In a new cell, run the following code to add a new parquet file to the stream:
```
 %sh
 rm -r /dbfs/nyc_taxi_trips
 mkdir /dbfs/nyc_taxi_trips
 wget -O /dbfs/nyc_taxi_trips/yellow_tripdata_2021-02_edited.parquet https://github.com/MicrosoftLearning/mslearn-databricks/raw/main/data/yellow_tripdata_2021-02_edited.parquet
```
The new file has a new column, so the stream stops with an UnknownFieldException error. Before your stream throws this error, Auto Loader performs schema inference on the latest micro-batch of data and updates the schema location with the latest schema by merging new columns to the end of the schema. The data types of existing columns remain unchanged.
Run the streaming code cell again and verify that two new columns (new_column and *_rescued_data) were added to the table. The **_rescued_data column contains any data that isn’t parsed due to type mismatch, case mismatch or column missing from schema.
Select Interrupt to stop the data streaming.

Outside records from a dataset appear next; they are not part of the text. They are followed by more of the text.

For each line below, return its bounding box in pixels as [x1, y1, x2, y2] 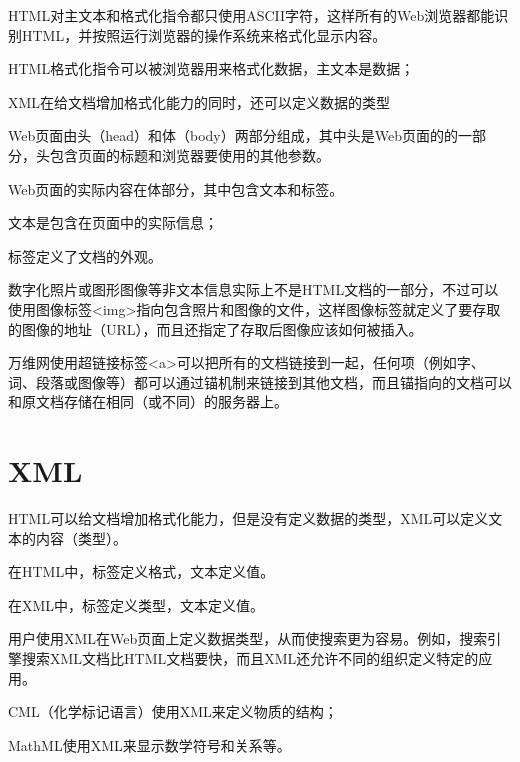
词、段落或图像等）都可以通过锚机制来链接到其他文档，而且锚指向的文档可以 [8, 371, 512, 392]
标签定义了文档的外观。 [8, 245, 162, 266]
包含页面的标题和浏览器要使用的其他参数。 [49, 144, 330, 165]
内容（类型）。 [35, 527, 127, 548]
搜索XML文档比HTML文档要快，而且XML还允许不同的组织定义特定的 [21, 648, 479, 668]
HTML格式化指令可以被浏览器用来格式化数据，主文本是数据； [8, 58, 415, 79]
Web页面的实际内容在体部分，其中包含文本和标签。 [8, 178, 344, 199]
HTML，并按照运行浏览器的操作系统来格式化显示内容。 [21, 24, 387, 45]
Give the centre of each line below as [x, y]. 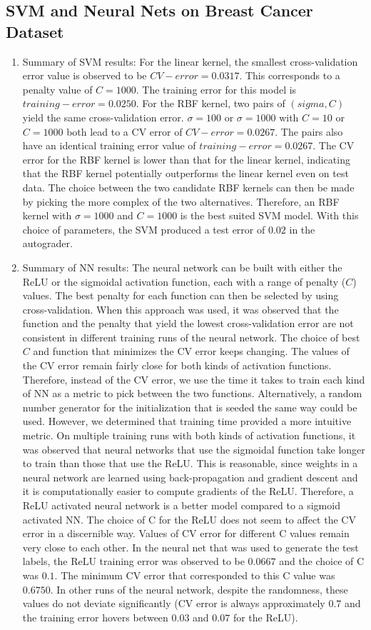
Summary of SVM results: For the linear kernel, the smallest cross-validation [190, 61]
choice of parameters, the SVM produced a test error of [144, 229]
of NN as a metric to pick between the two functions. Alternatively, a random [192, 393]
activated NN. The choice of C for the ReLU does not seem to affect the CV [189, 519]
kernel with [47, 215]
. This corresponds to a [290, 75]
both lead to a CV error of [124, 131]
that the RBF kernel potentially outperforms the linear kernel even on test [185, 173]
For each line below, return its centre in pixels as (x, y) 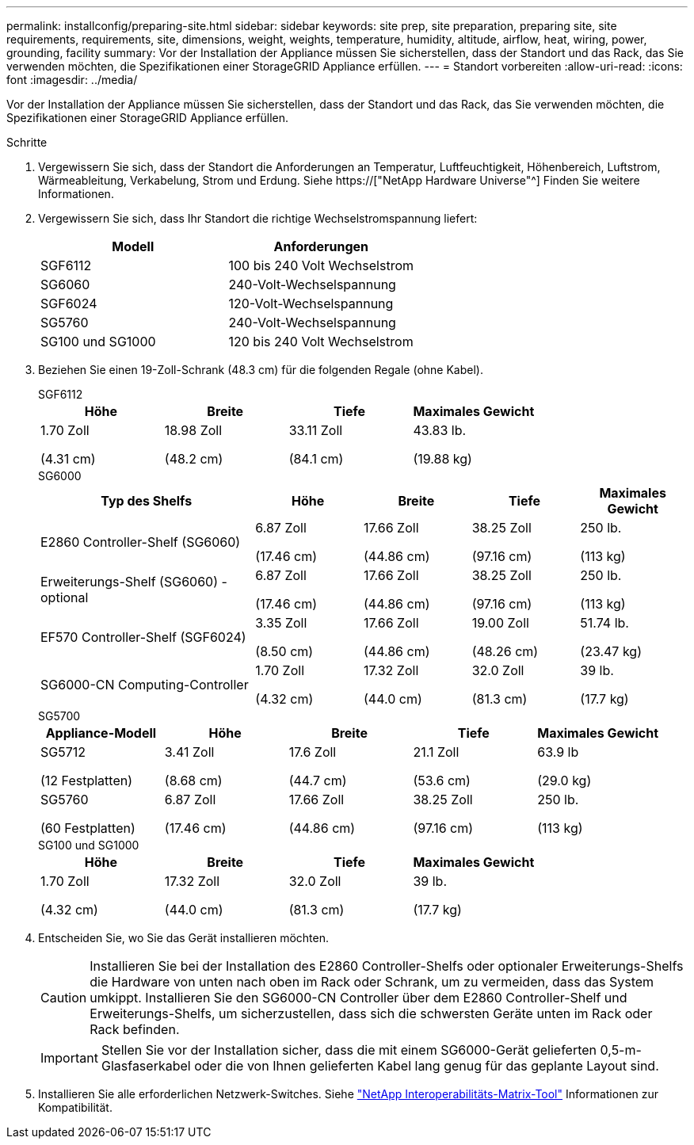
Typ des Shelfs (147, 501)
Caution (64, 998)
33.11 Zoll (316, 430)
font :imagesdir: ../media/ (72, 80)
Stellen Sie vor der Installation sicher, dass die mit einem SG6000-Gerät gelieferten (349, 1050)
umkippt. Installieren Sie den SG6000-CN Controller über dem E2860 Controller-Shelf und (358, 998)
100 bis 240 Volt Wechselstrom (321, 265)
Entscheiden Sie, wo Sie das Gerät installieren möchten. (183, 938)
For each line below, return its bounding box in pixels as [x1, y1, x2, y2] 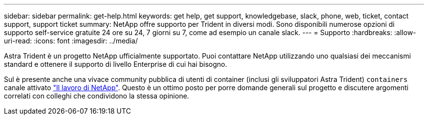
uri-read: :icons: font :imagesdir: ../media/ [4, 37, 138, 45]
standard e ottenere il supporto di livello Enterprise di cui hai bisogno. [4, 60, 227, 68]
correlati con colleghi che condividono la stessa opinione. [4, 92, 189, 100]

The streaming data is written in Delta tables. Delta Lake provides a set of enhancements over traditional Parquet files, including ACID transactions, schema evolution, time travel, and unifies streaming and batch data processing, making it a powerful solution for managing big data workloads.

Optimize Data Transformation

Data skew is a significant challenge in distributed computing, particularly in big data processing with frameworks like Apache Spark. Salting is an effective technique to optimize data skew by adding a random component, or ‘salt’, to keys before partitioning. This process helps distribute data more evenly across partitions, leading to a more balanced workload and improved performance.

In a new cell, run the following code to break a large skewed partition into smaller partitions by appending a salt column with random integers:

 from pyspark.sql.functions import lit, rand

 # Convert streaming DataFrame back to batch DataFrame
 df = spark.read.parquet("/nyc_taxi_trips/*.parquet")
     
 # Add a salt column
 df_salted = df.withColumn("salt", (rand() * 100).cast("int"))

 # Repartition based on the salted column
 df_salted.repartition("salt").write.format("delta").mode("overwrite").save("/delta/nyc_taxi_trips_salted")

 display(df_salted)

Optimize Storage

Delta Lake offers a suite of optimization commands that can significantly enhance the performance and management of data storage. The optimize command is designed to improve query speed by organizing data more efficiently through techniques like compaction and Z-Ordering.

Compaction consolidates smaller files into larger ones, which can be particularly beneficial for read queries. Z-Ordering involves arranging data points so that related information is stored close together, reducing the time it takes to access this data during queries.

In a new cell, run the following code to perform compaction to the Delta table:

 from delta.tables import DeltaTable

 delta_table = DeltaTable.forPath(spark, "/delta/nyc_taxi_trips")
 delta_table.optimize().executeCompaction()

In a new cell, run the following code to perform Z-Order clustering:
```
 delta_table.optimize().executeZOrderBy("tpep_pickup_datetime")
```

This technique will co-locate related information in the same set of files, improving query performance.

Clean up

In Azure Databricks portal, on the Compute page, select your cluster and select ■ Terminate to shut it down.

If you’ve finished exploring Azure Databricks, you can delete the resources you’ve created to avoid unnecessary Azure costs and free up capacity in your subscription.